==== Input data ====
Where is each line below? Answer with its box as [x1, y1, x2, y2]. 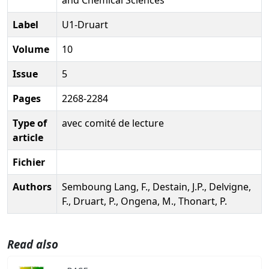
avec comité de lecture [62, 116, 164, 130]
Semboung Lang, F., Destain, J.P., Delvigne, [62, 180, 251, 193]
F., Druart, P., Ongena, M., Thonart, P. [62, 194, 227, 208]
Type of [13, 116, 47, 130]
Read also [7, 236, 58, 252]
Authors [13, 180, 52, 193]
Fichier [13, 155, 45, 169]
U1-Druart [62, 17, 108, 31]
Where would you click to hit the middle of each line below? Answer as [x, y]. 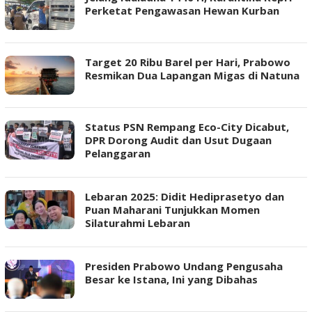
====
## The problem
Every line from the start of the listing above through the line with "Authors [13, 180, 52, 193]" should be repeated exactly; skip the pictures and add nothing else.

## Solution
Where is each line below? Answer with its box as [x1, y1, x2, y2]. 
avec comité de lecture [62, 116, 164, 130]
Semboung Lang, F., Destain, J.P., Delvigne, [62, 180, 251, 193]
F., Druart, P., Ongena, M., Thonart, P. [62, 194, 227, 208]
Type of [13, 116, 47, 130]
Read also [7, 236, 58, 252]
Authors [13, 180, 52, 193]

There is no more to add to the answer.